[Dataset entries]
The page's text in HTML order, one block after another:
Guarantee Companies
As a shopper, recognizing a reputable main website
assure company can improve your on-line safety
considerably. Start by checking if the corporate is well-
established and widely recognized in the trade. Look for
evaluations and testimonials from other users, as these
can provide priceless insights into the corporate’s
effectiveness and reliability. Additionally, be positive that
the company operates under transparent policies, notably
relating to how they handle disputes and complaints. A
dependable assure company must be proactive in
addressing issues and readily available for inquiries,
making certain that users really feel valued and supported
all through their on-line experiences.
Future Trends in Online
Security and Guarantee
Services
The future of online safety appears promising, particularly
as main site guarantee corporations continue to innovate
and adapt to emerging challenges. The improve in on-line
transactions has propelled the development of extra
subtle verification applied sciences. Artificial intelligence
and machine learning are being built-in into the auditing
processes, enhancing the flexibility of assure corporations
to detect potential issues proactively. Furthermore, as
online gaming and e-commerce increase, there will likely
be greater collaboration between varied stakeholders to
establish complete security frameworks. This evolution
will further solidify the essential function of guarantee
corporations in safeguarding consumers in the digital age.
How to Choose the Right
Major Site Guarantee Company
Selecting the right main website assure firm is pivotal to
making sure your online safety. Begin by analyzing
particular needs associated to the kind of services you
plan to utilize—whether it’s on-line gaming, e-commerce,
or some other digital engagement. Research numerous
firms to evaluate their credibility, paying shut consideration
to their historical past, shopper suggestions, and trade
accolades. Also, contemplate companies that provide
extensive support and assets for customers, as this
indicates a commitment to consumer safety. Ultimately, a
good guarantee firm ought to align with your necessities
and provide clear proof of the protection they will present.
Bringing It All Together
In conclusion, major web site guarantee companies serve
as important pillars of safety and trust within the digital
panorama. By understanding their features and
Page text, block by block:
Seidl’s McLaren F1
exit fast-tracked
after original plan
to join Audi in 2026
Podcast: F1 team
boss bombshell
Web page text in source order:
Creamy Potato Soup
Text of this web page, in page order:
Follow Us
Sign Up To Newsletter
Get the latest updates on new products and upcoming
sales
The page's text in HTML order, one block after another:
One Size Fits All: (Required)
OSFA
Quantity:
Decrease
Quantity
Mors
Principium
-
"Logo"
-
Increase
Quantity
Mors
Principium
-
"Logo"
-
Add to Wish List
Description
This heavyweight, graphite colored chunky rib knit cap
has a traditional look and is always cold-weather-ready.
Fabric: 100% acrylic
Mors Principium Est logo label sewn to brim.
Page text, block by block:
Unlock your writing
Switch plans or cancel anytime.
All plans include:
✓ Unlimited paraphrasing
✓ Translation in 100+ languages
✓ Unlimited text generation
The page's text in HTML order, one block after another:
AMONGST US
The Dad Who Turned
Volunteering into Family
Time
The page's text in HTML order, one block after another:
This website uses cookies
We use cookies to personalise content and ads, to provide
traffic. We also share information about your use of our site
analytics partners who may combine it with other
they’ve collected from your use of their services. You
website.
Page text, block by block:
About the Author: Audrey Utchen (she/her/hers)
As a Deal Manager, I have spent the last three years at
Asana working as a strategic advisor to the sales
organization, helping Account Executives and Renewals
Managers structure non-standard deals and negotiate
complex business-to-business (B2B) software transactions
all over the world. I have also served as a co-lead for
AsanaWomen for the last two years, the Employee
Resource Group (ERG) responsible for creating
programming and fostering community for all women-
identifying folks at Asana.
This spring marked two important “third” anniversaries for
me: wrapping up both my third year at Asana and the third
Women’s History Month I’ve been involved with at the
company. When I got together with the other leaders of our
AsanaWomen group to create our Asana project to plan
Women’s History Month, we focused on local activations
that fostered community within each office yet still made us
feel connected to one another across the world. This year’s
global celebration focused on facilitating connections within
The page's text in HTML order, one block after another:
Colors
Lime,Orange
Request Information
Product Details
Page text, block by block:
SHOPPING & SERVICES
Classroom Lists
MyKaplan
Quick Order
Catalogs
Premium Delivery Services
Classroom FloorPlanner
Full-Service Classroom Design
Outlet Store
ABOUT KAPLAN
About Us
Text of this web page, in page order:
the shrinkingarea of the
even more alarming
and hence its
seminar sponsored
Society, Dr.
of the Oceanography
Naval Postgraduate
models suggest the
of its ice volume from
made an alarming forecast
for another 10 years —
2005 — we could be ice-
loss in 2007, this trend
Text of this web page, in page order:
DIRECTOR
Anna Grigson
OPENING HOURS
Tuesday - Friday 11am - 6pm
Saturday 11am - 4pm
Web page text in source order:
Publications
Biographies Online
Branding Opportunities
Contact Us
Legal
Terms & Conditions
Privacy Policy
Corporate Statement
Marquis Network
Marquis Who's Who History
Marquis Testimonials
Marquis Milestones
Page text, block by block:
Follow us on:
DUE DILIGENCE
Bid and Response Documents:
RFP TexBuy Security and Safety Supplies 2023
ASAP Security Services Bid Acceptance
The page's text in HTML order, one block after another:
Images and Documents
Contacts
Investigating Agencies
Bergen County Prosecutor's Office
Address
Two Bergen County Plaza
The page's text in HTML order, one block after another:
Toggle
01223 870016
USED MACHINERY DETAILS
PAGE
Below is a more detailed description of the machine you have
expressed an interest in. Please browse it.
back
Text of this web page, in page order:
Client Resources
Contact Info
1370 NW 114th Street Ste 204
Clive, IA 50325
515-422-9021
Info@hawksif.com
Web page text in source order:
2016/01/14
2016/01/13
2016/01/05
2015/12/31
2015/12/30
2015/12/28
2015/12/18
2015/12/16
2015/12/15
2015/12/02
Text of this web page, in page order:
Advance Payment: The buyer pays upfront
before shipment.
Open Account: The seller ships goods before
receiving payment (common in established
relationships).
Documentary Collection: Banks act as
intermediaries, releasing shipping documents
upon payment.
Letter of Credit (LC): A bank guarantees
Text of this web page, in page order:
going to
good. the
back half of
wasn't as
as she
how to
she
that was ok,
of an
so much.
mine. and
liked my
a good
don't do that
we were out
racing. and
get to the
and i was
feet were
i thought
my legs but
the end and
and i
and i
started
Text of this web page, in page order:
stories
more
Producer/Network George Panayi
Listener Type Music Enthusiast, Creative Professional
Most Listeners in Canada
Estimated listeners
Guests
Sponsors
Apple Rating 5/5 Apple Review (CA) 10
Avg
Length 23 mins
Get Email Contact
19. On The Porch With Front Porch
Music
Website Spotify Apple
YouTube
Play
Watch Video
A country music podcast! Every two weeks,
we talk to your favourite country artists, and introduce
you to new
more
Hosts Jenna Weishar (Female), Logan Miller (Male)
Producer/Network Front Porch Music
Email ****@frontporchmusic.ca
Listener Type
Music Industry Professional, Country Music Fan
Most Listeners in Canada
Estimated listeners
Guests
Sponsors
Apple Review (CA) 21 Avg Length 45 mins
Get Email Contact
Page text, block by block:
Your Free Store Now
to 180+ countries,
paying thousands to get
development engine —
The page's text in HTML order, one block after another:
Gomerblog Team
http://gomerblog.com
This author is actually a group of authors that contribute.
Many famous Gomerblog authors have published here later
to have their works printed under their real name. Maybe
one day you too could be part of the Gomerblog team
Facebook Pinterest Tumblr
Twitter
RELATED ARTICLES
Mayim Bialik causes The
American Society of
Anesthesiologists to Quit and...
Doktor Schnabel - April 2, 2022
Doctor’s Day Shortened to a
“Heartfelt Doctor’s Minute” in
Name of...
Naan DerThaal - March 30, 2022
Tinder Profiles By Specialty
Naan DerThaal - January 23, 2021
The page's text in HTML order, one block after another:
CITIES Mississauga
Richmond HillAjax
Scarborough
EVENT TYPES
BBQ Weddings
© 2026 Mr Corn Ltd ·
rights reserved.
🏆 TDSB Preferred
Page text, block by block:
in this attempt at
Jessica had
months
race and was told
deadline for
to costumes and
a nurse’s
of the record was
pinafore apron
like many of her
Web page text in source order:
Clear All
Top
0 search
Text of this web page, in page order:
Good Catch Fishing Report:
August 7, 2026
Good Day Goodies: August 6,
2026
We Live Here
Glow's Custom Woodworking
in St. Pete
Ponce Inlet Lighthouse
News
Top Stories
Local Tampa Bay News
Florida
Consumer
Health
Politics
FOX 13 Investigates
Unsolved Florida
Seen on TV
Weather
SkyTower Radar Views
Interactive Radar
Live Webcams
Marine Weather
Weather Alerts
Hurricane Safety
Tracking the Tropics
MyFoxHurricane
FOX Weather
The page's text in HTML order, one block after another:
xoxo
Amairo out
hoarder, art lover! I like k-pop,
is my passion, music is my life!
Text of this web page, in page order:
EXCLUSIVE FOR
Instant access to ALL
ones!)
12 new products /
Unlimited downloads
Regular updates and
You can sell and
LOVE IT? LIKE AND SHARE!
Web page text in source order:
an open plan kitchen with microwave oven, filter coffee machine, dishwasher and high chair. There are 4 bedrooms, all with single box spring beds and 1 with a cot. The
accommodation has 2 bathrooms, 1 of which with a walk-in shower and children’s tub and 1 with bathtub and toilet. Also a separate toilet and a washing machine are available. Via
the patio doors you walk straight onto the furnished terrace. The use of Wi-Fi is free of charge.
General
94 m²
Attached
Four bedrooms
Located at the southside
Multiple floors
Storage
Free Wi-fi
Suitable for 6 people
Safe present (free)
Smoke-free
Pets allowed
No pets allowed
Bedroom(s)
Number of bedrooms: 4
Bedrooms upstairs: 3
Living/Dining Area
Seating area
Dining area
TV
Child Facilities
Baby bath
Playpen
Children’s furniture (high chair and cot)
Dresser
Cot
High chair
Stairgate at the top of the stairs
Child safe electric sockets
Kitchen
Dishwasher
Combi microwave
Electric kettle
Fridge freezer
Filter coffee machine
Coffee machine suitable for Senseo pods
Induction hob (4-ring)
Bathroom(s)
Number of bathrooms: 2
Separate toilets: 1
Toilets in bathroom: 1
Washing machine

[EXERCISE GOAL]:
A verbatim transcription is needed of the lines above, starting at the line with "Creamy Potato Soup" and ending at the line with "that fostered community", both included, and of nothing else.

[FINISHED EXERCISE]:
Creamy Potato Soup
Text of this web page, in page order:
Follow Us
Sign Up To Newsletter
Get the latest updates on new products and upcoming
sales
The page's text in HTML order, one block after another:
One Size Fits All: (Required)
OSFA
Quantity:
Decrease
Quantity
Mors
Principium
-
"Logo"
-
Increase
Quantity
Mors
Principium
-
"Logo"
-
Add to Wish List
Description
This heavyweight, graphite colored chunky rib knit cap
has a traditional look and is always cold-weather-ready.
Fabric: 100% acrylic
Mors Principium Est logo label sewn to brim.
Page text, block by block:
Unlock your writing
Switch plans or cancel anytime.
All plans include:
✓ Unlimited paraphrasing
✓ Translation in 100+ languages
✓ Unlimited text generation
The page's text in HTML order, one block after another:
AMONGST US
The Dad Who Turned
Volunteering into Family
Time
The page's text in HTML order, one block after another:
This website uses cookies
We use cookies to personalise content and ads, to provide
traffic. We also share information about your use of our site
analytics partners who may combine it with other
they’ve collected from your use of their services. You
website.
Page text, block by block:
About the Author: Audrey Utchen (she/her/hers)
As a Deal Manager, I have spent the last three years at
Asana working as a strategic advisor to the sales
organization, helping Account Executives and Renewals
Managers structure non-standard deals and negotiate
complex business-to-business (B2B) software transactions
all over the world. I have also served as a co-lead for
AsanaWomen for the last two years, the Employee
Resource Group (ERG) responsible for creating
programming and fostering community for all women-
identifying folks at Asana.
This spring marked two important “third” anniversaries for
me: wrapping up both my third year at Asana and the third
Women’s History Month I’ve been involved with at the
company. When I got together with the other leaders of our
AsanaWomen group to create our Asana project to plan
Women’s History Month, we focused on local activations
that fostered community within each office yet still made us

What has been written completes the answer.